Mutual Funds Look to DLT
The blockchain developed by Calastone, the global funds transaction network, is the latest example of the technology moving beyond proof of concept into real-use cases.
Calastone wants to reduce costs in the mutual fund industry by placing the entire market – from fund manufacturer to end investor – on a blockchain. Last month the firm announced the successful completion of the first phase of its proof of concept distributed market infrastructure for trading and settling mutual funds.
Ken Tregidgo, deputy chief executive of Calastone, told Markets Media: “Our internal proof of concept was successful where we tested the equivalent of our daily global transactions and proved that settlements and payments were possible.”
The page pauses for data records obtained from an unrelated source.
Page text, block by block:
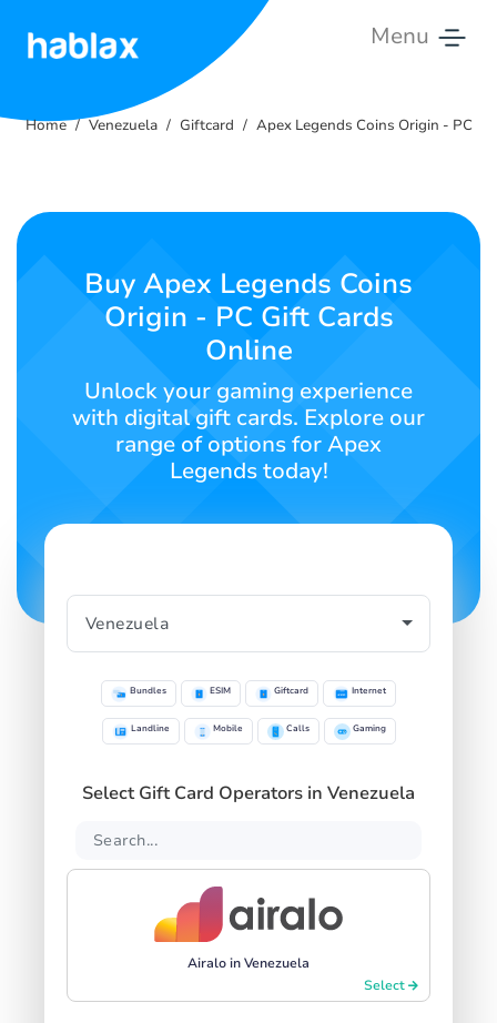
Menu
Rates
Contact
SIGN UP
Home Venezuela Giftcard Apex Legends Coins Origin - PC
Buy Apex Legends Coins
Origin - PC Gift Cards
Online
Unlock your gaming experience
with digital gift cards. Explore our
range of options for Apex
Legends today!
Bundles ESIM Giftcard Internet
Landline Mobile Calls Gaming
Select Gift Card Operators in Venezuela
Airalo in Venezuela
Select
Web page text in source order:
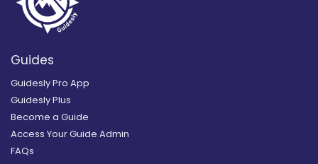
Guides
Guidesly Pro App
Guidesly Plus
Become a Guide
Access Your Guide Admin
FAQs
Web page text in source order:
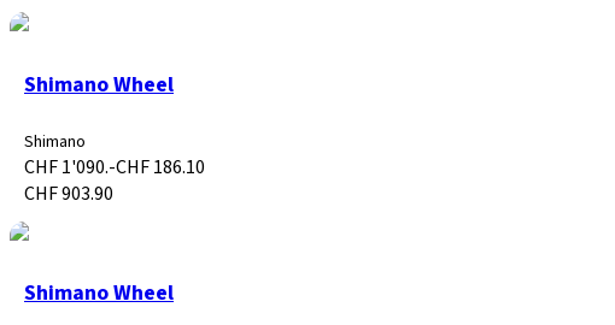
Shimano Wheel
Shimano
CHF 1'090.-CHF 186.10
CHF 903.90
Shimano Wheel
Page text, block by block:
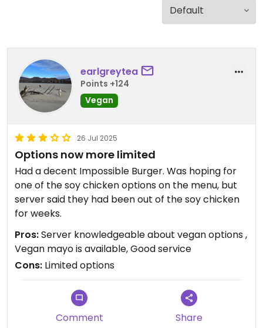
earlgreytea
Points +124
Vegan
26 Jul 2025
Options now more limited
Had a decent Impossible Burger. Was hoping for
one of the soy chicken options on the menu, but
server said they had been out of the soy chicken
for weeks.
Pros:Server knowledgeable about vegan options ,
Vegan mayo is available, Good service
Cons: Limited options
Comment Share
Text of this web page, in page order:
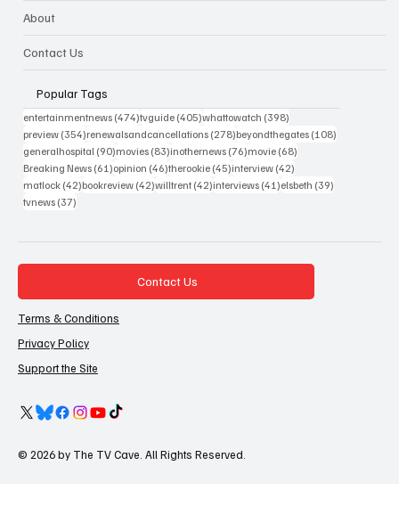
About
Contact Us
Popular Tags
entertainmentnews (474)474 posts
tvguide (405)405 posts
whattowatch (398)
preview (354)354 posts
renewalsandcancellations (278)278 posts
beyondthegates (108)
generalhospital (90)90 posts
movies (83)83 posts
inothernews (76)76 posts
movie (68)
Breaking News (61)61 posts
opinion (46)46 posts
therookie (45)45 posts
interview (42)
matlock (42)42 posts
bookreview (42)42 posts
willtrent (42)42 posts
interviews (41)41 posts
elsbeth (39)
tvnews (37)
Contact Us
Terms & Conditions
Privacy Policy
Support the Site
© 2026 by The TV Cave. All Rights Reserved.
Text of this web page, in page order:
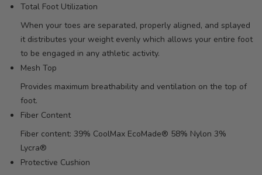
Total Foot Utilization
When your toes are separated, properly aligned, and splayed
it distributes your weight evenly which allows your entire foot
to be engaged in any athletic activity.
Mesh Top
Provides maximum breathability and ventilation on the top of
foot.
Fiber Content
Fiber content: 39% CoolMax EcoMade® 58% Nylon 3%
Lycra®
Protective Cushion
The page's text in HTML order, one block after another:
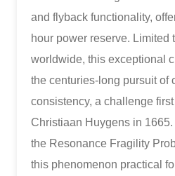
and flyback functionality,
hour power reserve. Limited
worldwide, this exceptional
the centuries-long pursuit of
consistency, a challenge
Christiaan Huygens in
the Resonance Fragility
this phenomenon practical
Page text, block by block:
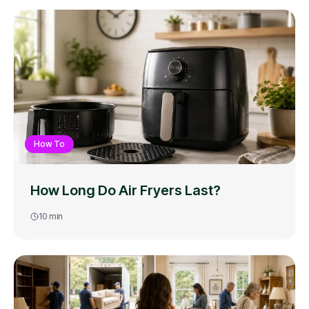
How To
How Long Do Air Fryers Last?
10 min

The Calastone Transaction Network enables fully automated managed fund trading between participant fund managers and distributors, regardless of technology and geography and includes more than 1,200 fund distribution and asset manager clients across 34 markets.
Julien Hammerson, chief of Calastone said in a statement: “Our vision is to enable friction-free trading for funds industry participants. The scale and connectivity we have built in major markets around the globe makes us the natural partner to explore operational and infrastructural efficiencies across the global funds industry.”
In the second phase, Calastone is in discussions with clients so they can experiment with the distributed ledger, develop their own applications and formulate a migration path at the pace which suits their own business model.
Tregidgo said: “DLT is not yet a mature technology but will mature over the next two to three years, different use cases will emerge and we are engaging with clients now.”
The Financial Conduct Authority, the UK regulator, said in a discussion paper on DLT in April that the technology combines existing tools such as shared databases, cryptography and peer-to-peer networking to offer firms the ability to share data efficiently and securely.
“Technology companies seeking to provide DLT-based solutions have grown sharply in number and size, and regulated firms have invested increasing resources in using this technology to provide financial services,” added the FCA. “Industry efforts to investigate DLT have become especially concentrated in the last 24 months, and in the second half of 2017 into 2018 we expect to see more movement from ‘proof of concept’ to ’real-world’ deployments.”
The regulator continued that these benefits are likely to emerge in sectors where multiple participants need to share data and/or processes safely and the short-term benefits focus on improved efficiencies in firms’ back offices. Additionally, the FCA said DLT might enable challenger firms to offer more robust financial services at a better price than incumbent institutions and foster disruptive innovation in the interests of consumers in certain markets.
Tregidgo said: “DLT can facilitate digital distribution, data supporting regulatory purposes and reduce costs. Our distributed market infrastructure can enable future business models.”
In another example of the maturity of blockchain, SIX Swiss Exchange and Nasdaq, together with technology partner Chain, said this month they will provide distributed ledger technology for the Swiss venue’s over-the-counter structured products. The new blockchain will integrate with, rather than replace, several systems currently used by SIX.
Magnus Haglind, head of product management in the market technology division of Nasdaq, told Markets Media: “SIX will run a full scale test in the fourth quarter with real clients and real flows in parallel with the current system. DLT is mature enough that we can discuss applications and workflows rather than the underlying technology.”
Additionally Cobalt, the network that aims to reduce post-trade costs in foreign exchange by up to 80%, is due to go live later this year. Trades can be executed on any platform and Cobalt creates a unique verified transaction on shared post-trade infrastructure. Cobalt has developed a range of processes middle and back office that can plug into any distributed ledger technology.
Adrian Patten, co-founder of Cobalt, told Markets Media: “We create a unique verified transaction, hash it and can store it on any ledger. We looked to solve a business problem using the right technology rather than developing a shared ledger and then working out how to use it.”